§ What is required: Please copy exactly the part of the records below that opens with the line containing "Page text, block" and closes with the line containing "budget is or", leaving out any pictures.

§ Material to process:
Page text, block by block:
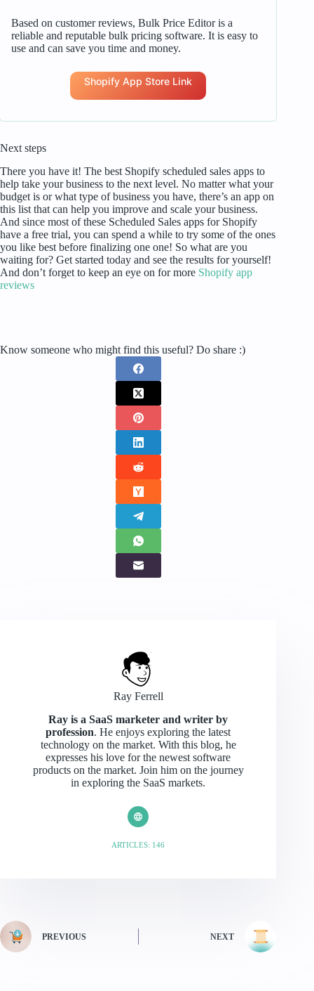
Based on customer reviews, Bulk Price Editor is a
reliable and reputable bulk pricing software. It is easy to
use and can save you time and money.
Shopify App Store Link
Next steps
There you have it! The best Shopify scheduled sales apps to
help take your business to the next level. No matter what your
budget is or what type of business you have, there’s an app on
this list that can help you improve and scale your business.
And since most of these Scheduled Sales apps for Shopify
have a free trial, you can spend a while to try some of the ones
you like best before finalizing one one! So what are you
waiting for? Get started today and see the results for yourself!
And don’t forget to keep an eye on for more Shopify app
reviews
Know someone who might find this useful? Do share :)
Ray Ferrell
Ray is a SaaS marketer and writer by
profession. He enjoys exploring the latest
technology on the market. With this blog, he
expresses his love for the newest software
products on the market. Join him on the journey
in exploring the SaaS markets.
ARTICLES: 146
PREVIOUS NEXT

==

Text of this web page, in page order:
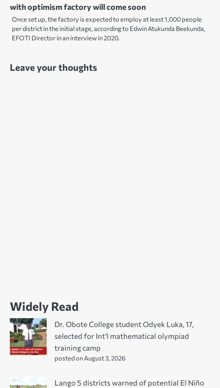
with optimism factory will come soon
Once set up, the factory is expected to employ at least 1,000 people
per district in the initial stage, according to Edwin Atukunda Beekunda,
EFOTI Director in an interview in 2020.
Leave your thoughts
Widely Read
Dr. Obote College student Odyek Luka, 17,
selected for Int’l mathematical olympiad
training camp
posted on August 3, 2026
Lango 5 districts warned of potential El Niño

---

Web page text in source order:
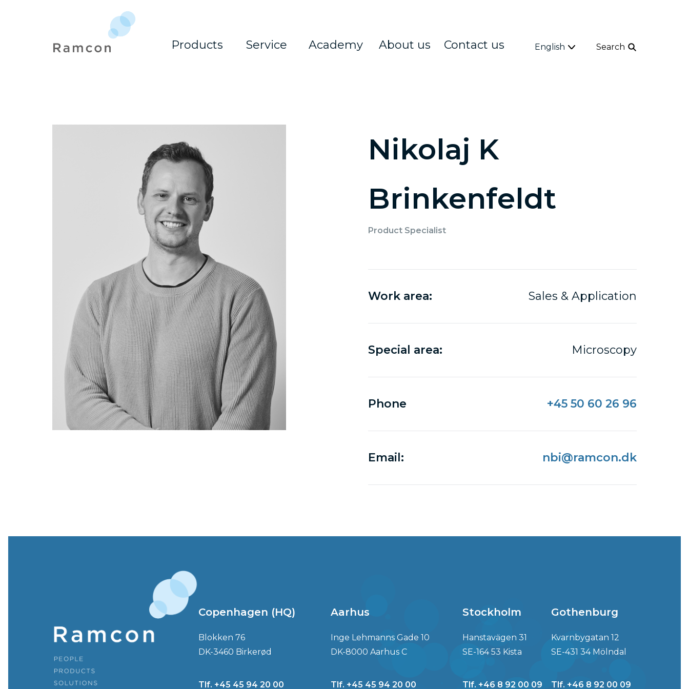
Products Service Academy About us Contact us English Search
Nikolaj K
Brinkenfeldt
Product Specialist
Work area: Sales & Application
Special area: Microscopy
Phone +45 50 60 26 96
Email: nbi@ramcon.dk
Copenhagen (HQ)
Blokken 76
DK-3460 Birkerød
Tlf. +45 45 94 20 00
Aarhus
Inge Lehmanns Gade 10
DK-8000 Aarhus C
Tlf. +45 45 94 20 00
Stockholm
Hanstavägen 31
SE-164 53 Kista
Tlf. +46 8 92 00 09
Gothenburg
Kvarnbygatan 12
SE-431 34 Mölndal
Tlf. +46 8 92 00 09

§ Written answer:
Page text, block by block:
Based on customer reviews, Bulk Price Editor is a
reliable and reputable bulk pricing software. It is easy to
use and can save you time and money.
Shopify App Store Link
Next steps
There you have it! The best Shopify scheduled sales apps to
help take your business to the next level. No matter what your
budget is or what type of business you have, there’s an app on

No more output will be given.